Eh going by that statement – Rangers FC never owned Ibrox or Murray Park– and indeed can never own Ibrox and Murray Park. Someone had to be the trustee.
Further, it can never have been granted a licence to play football— you can’t grant a right to a non legal entity or to a body which has no legal status. You cannot accept a licensing application from a body which has no legal status. You cannot be employed by a body with no legal status.
Rangers FC has no constitution, no legal persona, is not allowed to own property ( heritable, moveable or intellectual), can’t enter into contracts and so on.

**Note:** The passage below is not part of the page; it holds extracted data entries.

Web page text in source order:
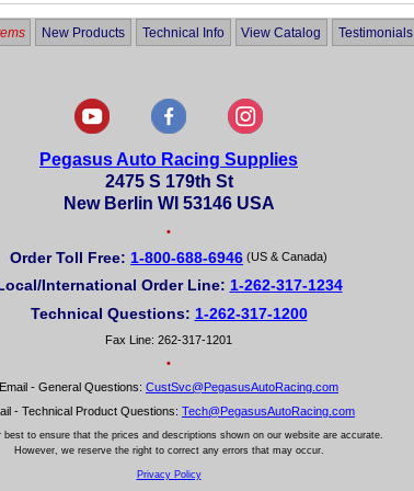
New Products Technical Info View Catalog Testimonials
Pegasus Auto Racing Supplies
2475 S 179th St
New Berlin WI 53146 USA
•
Order Toll Free: 1-800-688-6946 (US & Canada)
International Order Line: 1-262-317-1234
Technical Questions: 1-262-317-1200
Fax Line: 262-317-1201
•
Email - General Questions: CustSvc@PegasusAutoRacing.com
- Technical Product Questions: Tech@PegasusAutoRacing.com
best to ensure that the prices and descriptions shown on our website are accurate.
However, we reserve the right to correct any errors that may occur.
Privacy Policy

In short, Rangers FC is a body with no legal status– it does not exist and has never existed— unless it is to be found within the confines of Rangers PLC which everyone now recognises is in Administration and will soon be liquidated.
Still don’t believe me?
Ok here is a recent release by the Scottish legal commission setting out changes that they want to make to the law so that “clubs” can gain some legal status:
“In Scotland, and indeed throughout the United Kingdom, unincorporated associations are not recognised as entities separate from their members. Consequently, such organisations cannot carry out acts such as entering into contracts, owning property or engaging employees. The lack of legal personality can also give rise to unfortunate, and perhaps unforeseen, repercussions for members. For example, it is possible that, under the current law, a member of an unincorporated association could, by virtue of that membership alone, find himself or herself personally liable in delict to a third party injured at an event organised by the association. Further difficulties relating to this area of the law are set out in our Discussion Paper on Unincorporated Associations (DP 140) which was published at the end of 2008.

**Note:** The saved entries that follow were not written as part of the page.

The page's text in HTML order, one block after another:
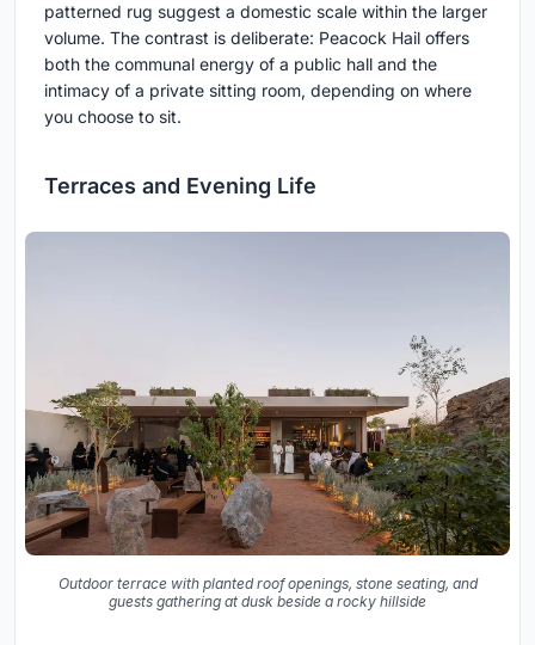
patterned rug suggest a domestic scale within the larger
volume. The contrast is deliberate: Peacock Hail offers
both the communal energy of a public hall and the
intimacy of a private sitting room, depending on where
you choose to sit.
Terraces and Evening Life
Outdoor terrace with planted roof openings, stone seating, and
guests gathering at dusk beside a rocky hillside
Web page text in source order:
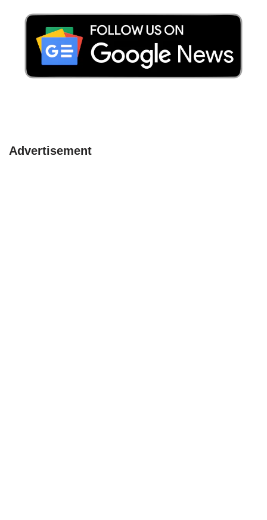
Advertisement

Our Report recommends a simple regime, with the minimum of administrative burdens, to ensure that associations and clubs are recognised as legal entities. Separate legal personality will be accorded to associations which satisfy certain conditions. The main conditions are that the association has at least two members; that its objects do not include making a profit for its members; and that it has a constitution containing certain minimum specified provisions. These provisions are: the association’s name; its purpose; membership criteria; the procedure for the election or appointment of those managing it; the powers and duties of its office-bearers; the rules for distributing its assets if it is dissolved; and the procedure for amending its constitution. Many associations will already have constitutions which contain these provisions but, for those which do not, we anticipate that style constitutions will be made available, free of charge, on the websites of organisations such as the Scottish Council for Voluntary Organisations”

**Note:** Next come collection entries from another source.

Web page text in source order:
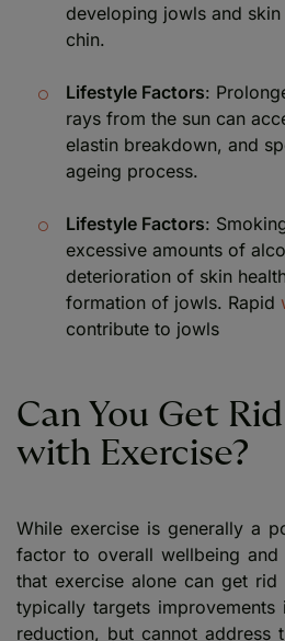
developing jowls and
chin.
Lifestyle Factors:
rays from the sun can
elastin breakdown, and
ageing process.
Lifestyle Factors:
excessive amounts of
deterioration of skin
formation of jowls. Rapid
contribute to jowls
Can You Get
with Exercise?
While exercise is generally a
factor to overall wellbeing
that exercise alone can get
typically targets
reduction, but cannot address
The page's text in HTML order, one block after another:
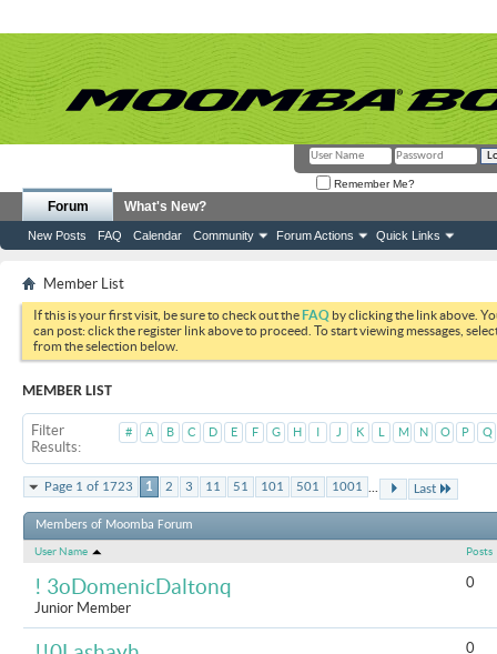
Remember Me?
Forum
New Posts FAQ Calendar Community Forum Actions Quick Links
What's New?
Member List
If this is your first visit, be sure to check out theFAQ by clicking the link above.
can post: click the register link above to proceed. To start viewing messages,
from the selection below.
MEMBER LIST
Filter
Results
# A B C D E F G H I J K L M N O P Q
Page 1 of 1723 1 2 3 11 51 101 501 1001 ... Last
Members of Moomba Forum
User Name Posts
! 3oDomenicDaltonq
Junior Member
0
0

Maybe Charles should seek some advice from the Scottish Council on Voluntary organisations? And perhaps he should note that part about not making a profit for members too!
Then again, as Lord Nimmo Smith has said the actual status of a club and who or what a club is depends on individual circumstances. So with regard to Rangers, let’s look at who would know– for example, who did Charles get “Rangers” from? Duff and Phelps of course — so what do they say?
Well they have stuck to their guns because in each and every report that they have issued to the court, the shareholders and the creditors they have included the following definition:
|Rangers / the Company / the Club||The Rangers Football Club Plc (In Administration), Ibrox Stadium, Glasgow, G51 2XD (Company number SC004276);|
Now that doesn’t really help Charles does it.
Ok so, lets ignore Craig Whyte because everyone knows that he was a diddy— let’s go to folk that are far more sensible– how about the Board of Rangers PLC before Craig Whyte– what did they have to say:
Well, here is a statement from May 2011 which seems to set out who and what the then Directors thought amounted to the club– and let’s face it– they should know!
“Further to today’s statement from Wavetower Limited (“the acquirer”), the Independent Board Committee of The Rangers Football Club plc (“the club”), comprising Alastair Johnston, Martin Bain, John Greig, John McClelland and Donald McIntyre, (”IBC”) would like to make the following statement:
“In recent weeks the IBC has been engaged with the acquirer and has secured an enhanced financial commitment from Wavetower for future investment into the club. The decision on the sale and purchase of the majority shareholding in the club firmly and ultimately rests between Murray MHL Limited (“MHL”) and Lloyds Banking Group (“LBG”).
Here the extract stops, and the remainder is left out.